Given records:
===============

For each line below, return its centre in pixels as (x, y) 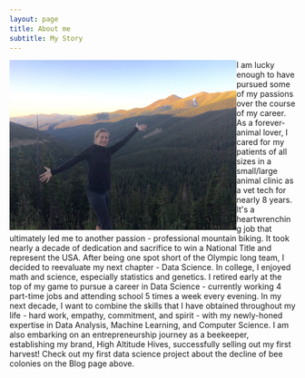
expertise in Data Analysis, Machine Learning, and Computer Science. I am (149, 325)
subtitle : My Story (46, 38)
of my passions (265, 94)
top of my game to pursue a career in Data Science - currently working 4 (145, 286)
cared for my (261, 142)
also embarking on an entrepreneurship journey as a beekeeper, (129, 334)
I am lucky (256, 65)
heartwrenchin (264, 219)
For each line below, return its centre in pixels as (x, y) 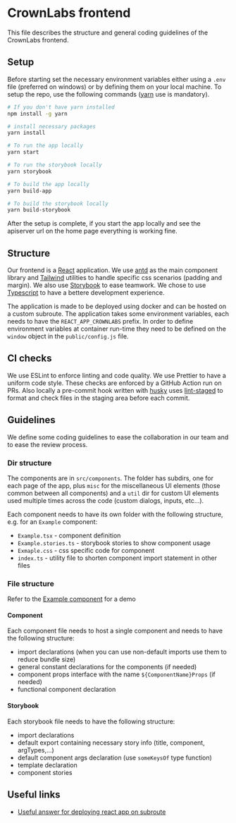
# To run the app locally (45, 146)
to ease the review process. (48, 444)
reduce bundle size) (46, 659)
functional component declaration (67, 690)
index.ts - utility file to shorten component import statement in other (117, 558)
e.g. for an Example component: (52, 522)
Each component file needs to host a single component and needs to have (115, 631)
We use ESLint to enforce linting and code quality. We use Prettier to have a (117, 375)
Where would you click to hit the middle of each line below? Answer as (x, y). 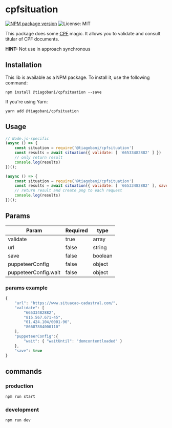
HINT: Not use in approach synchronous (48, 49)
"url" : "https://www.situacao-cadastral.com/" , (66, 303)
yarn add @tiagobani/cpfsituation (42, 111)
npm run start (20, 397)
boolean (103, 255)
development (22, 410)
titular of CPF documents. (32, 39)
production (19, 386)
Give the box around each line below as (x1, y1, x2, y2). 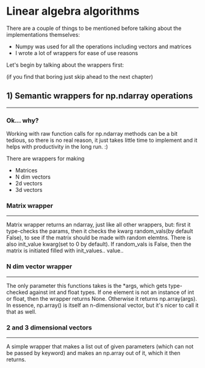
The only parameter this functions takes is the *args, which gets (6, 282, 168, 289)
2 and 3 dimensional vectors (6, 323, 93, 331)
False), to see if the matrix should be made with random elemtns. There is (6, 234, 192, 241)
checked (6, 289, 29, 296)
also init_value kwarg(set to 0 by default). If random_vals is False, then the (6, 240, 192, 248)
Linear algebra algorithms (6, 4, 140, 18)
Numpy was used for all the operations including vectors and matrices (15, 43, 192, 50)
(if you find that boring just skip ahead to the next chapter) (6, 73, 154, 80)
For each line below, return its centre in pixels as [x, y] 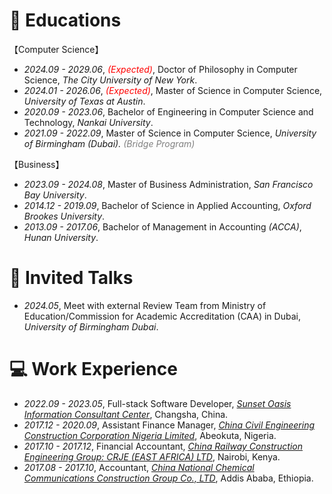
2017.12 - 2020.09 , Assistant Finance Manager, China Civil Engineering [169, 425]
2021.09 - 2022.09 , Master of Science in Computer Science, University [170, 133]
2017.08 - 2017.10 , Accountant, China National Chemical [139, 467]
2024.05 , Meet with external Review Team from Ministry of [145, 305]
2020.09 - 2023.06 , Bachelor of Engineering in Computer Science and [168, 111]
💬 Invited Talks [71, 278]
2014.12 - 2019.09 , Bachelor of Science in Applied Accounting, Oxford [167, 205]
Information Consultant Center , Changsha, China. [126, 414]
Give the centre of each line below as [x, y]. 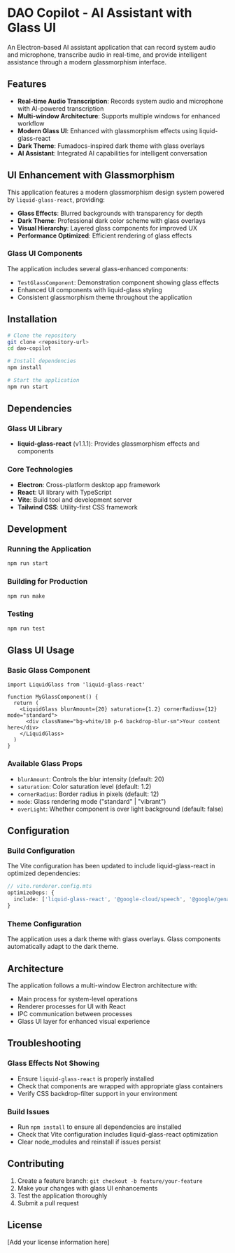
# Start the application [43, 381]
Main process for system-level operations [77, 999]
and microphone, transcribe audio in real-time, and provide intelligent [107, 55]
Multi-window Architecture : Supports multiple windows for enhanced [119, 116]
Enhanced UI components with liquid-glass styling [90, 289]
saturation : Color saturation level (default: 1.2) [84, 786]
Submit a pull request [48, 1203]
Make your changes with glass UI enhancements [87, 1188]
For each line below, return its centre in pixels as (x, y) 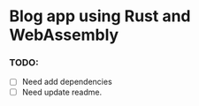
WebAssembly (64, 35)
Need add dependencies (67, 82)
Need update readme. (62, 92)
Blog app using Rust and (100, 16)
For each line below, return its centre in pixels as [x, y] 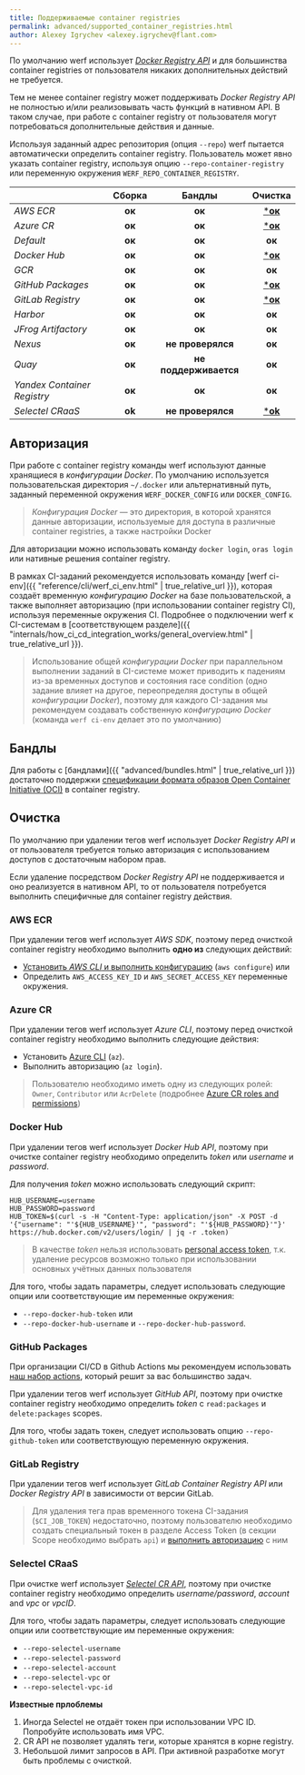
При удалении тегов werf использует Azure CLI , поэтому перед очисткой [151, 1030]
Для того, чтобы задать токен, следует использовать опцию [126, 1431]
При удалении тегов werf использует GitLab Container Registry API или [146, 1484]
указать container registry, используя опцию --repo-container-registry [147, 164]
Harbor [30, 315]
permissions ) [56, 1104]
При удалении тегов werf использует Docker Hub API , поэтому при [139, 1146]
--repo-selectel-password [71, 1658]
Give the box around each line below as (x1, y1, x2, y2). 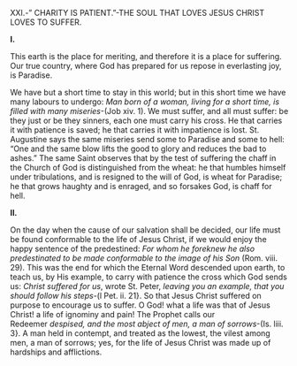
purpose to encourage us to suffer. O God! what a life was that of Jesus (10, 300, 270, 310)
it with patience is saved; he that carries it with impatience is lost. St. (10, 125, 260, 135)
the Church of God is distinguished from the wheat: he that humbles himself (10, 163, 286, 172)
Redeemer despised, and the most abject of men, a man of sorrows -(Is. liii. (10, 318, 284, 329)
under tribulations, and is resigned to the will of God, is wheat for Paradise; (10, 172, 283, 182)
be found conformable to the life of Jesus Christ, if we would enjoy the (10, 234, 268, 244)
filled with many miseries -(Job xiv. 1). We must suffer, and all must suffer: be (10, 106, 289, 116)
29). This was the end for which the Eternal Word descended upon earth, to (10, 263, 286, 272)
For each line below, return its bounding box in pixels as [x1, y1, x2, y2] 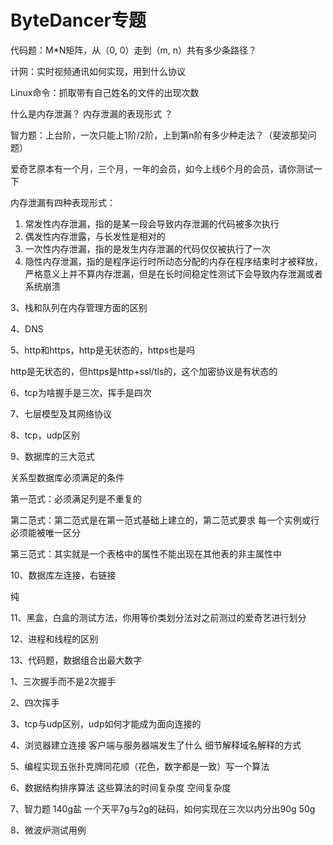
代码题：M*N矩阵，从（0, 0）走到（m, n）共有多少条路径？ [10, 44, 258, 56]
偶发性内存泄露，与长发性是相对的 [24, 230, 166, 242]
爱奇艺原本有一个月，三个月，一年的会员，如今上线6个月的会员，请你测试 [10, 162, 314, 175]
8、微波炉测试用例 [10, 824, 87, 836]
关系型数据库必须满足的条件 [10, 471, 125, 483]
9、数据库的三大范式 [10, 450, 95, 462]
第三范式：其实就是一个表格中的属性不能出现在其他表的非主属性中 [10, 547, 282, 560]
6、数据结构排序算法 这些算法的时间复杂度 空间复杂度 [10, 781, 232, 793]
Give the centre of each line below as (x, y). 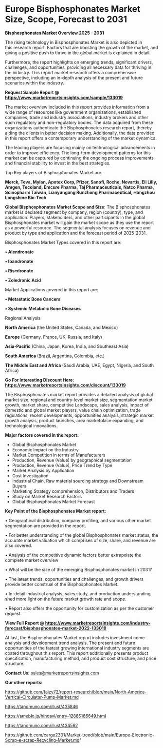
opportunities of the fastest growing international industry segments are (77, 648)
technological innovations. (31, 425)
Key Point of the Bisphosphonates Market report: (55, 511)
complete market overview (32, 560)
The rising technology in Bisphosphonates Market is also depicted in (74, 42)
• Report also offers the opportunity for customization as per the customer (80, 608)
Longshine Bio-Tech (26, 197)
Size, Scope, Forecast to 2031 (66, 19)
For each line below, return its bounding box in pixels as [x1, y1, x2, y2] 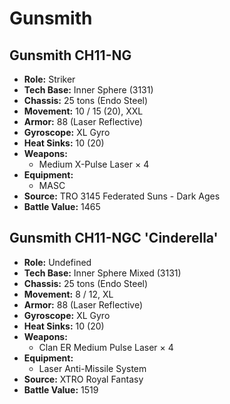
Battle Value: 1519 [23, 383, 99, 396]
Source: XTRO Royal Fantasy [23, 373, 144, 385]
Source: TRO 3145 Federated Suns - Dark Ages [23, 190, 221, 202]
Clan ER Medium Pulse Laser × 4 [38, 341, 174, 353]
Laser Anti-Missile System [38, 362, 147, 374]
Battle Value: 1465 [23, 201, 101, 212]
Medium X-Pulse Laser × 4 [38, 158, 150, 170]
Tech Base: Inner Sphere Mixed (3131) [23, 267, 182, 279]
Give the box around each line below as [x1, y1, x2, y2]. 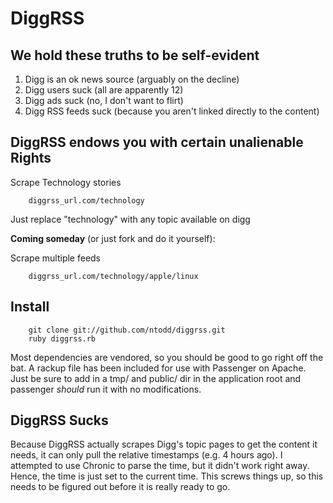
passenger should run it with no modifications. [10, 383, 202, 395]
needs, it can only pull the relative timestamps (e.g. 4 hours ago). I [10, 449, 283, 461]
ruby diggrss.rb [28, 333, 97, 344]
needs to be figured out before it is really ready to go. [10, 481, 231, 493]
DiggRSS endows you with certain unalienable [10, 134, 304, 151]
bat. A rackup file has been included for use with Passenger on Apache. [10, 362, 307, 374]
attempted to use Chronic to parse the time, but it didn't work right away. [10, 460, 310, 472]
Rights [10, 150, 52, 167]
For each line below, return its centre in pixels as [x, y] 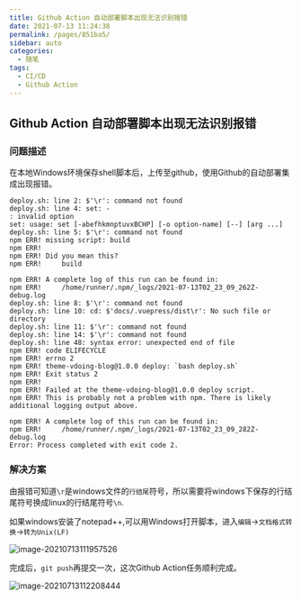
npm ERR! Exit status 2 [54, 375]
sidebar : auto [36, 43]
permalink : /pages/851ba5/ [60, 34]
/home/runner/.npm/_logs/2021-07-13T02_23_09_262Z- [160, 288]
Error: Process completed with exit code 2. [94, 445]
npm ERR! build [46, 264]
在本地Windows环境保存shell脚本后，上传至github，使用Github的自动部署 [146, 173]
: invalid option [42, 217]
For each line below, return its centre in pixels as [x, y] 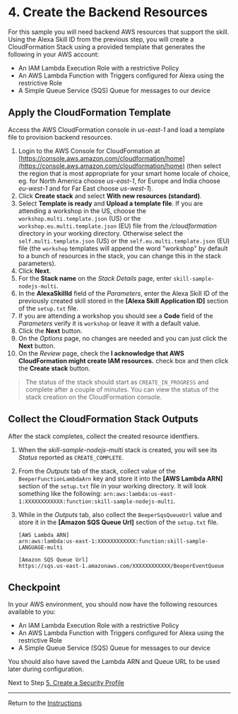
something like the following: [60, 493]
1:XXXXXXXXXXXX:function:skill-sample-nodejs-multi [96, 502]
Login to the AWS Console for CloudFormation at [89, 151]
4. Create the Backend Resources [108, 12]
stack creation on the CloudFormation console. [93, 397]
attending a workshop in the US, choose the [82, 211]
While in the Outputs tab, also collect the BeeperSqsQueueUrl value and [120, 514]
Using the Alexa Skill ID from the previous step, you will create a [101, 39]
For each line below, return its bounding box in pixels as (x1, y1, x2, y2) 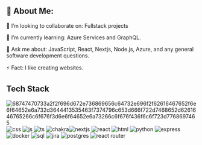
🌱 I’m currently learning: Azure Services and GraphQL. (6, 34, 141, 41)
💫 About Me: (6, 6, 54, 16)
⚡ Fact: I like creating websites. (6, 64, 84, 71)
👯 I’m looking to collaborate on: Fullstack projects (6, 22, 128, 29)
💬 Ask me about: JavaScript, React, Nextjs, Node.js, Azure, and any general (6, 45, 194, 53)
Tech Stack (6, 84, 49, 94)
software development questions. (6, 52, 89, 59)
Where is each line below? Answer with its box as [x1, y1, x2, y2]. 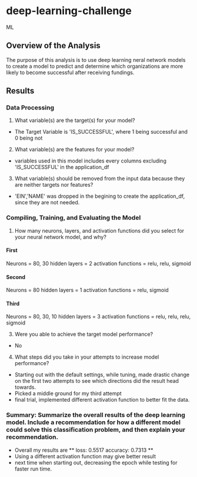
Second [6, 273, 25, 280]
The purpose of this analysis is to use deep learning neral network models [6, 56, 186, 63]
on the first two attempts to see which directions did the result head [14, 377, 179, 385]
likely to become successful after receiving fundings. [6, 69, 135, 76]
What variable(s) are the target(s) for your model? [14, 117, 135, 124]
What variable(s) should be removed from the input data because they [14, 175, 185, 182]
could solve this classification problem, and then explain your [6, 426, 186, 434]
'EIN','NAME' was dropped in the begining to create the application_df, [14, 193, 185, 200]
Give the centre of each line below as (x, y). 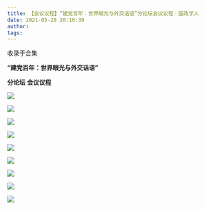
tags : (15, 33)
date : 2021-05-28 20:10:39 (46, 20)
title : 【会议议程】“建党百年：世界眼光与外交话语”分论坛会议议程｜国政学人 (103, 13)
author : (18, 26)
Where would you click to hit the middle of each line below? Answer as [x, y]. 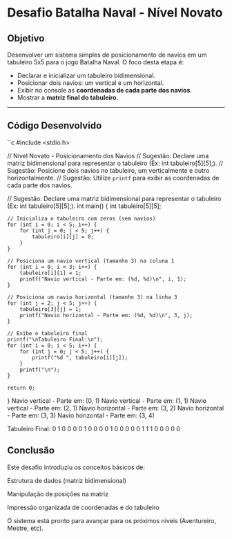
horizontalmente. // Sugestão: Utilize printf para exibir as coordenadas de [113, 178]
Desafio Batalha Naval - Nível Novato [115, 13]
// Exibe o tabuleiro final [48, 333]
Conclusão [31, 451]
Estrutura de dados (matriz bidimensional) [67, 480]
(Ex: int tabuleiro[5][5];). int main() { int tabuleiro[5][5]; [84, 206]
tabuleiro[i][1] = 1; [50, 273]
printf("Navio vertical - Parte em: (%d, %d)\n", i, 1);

===============

Exercise requirements:
In the listing above, locate the line containing "technological innovations. (31, 425)" and the line containing "Size, Scope, Forecast to 2031 (66, 19)". Transcribe those two lines and everything between them, exactly as written.

Your solution:
technological innovations. (31, 425)
Key Point of the Bisphosphonates Market report: (55, 511)
complete market overview (32, 560)
The rising technology in Bisphosphonates Market is also depicted in (74, 42)
• Report also offers the opportunity for customization as per the customer (80, 608)
Longshine Bio-Tech (26, 197)
Size, Scope, Forecast to 2031 (66, 19)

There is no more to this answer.